Zwei interessante Themen werden hier angesprochen. Hinweisgeberschutzgesetz, m.E. ist Finn bei seiner Unternehmensgröße sowieso verpflichtet so etwas einzuführen. Bin aber kein Jurist. Dass es angesprochen wird und auch auf Vorfälle hingewiesen wird spricht für Transparenz aber auch nicht gerade für ein Umfeld, das man sich wünscht als Arbeitnehmer.
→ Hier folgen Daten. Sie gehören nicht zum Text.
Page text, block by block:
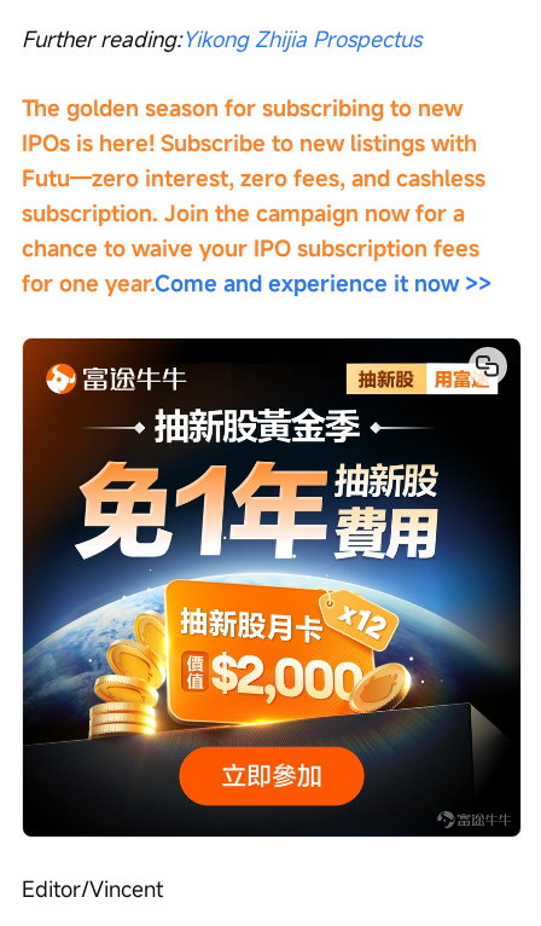
Further reading:Yikong Zhijia Prospectus
The golden season for subscribing to new
IPOs is here! Subscribe to new listings with
Futu—zero interest, zero fees, and cashless
subscription. Join the campaign now for a
chance to waive your IPO subscription fees
for one year.Come and experience it now >>
Editor/Vincent
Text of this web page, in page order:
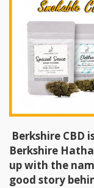
Berkshire CBD
Berkshire
up with the
good story
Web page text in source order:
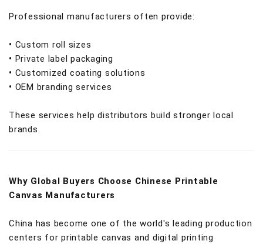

Dann die Rücknahmemodalitäten. Ich kenne es eigentlich so, dass überlicher Verschleiß/Gebrauch zu keinen Kosten für den Nutzer bei Rückgabe führt und es dazu von vielen Leasingfirmen auch entsprechende Guidlines mit Beispielen gibt. Ich würde als Nutzer nicht wollen, dass ich für etwas zahlen soll, das darüberhinaus geht. So liest es sich.
Wenn man das Problem schon erkennt, dann wird Finn doch eine Art „Versicherung“ für diese Fälle im Angebot haben, ähnlich, wie man bei Ferienwohnungen schon im Vorfeld eine pauschale Endreinigung bezahlen kann um dann keinen Stress bei der Abgabe zu haben.
Auch kann man im Vorfeld eine Vorbesichtung durchführen, dann kann der Kunde überlegen ob er in Eigenleistung bspw. durch Smartrepair etwas ausbessern lässt.
Nebenbei, ich bin hier in der Großstadt noch keinen elektrischen Finn begegnet, eher, mehr oder weniger benutzte Fahrzeuge.
Nebenbei 2, auf der Homepage sind aktuell 19% der Fahrzeuge Elektrofahrzeuge, schwer vorstellbar, dass der Anteil 35/40% ist, wie im Artikel beschrieben.
So entsteht bei mir als Leser kein vertrauenserweckendes Gefühl.
Marketing, ja, wenn Finn elektrisch einen Fuß in die Tür bringen will, dann sollte man versuchen auf Augenhöhe mit der Firma zu kommen, die vielen in den Kopf kommt, wenn es um Mieten von Elektrofahrzeugen geht. NextMove.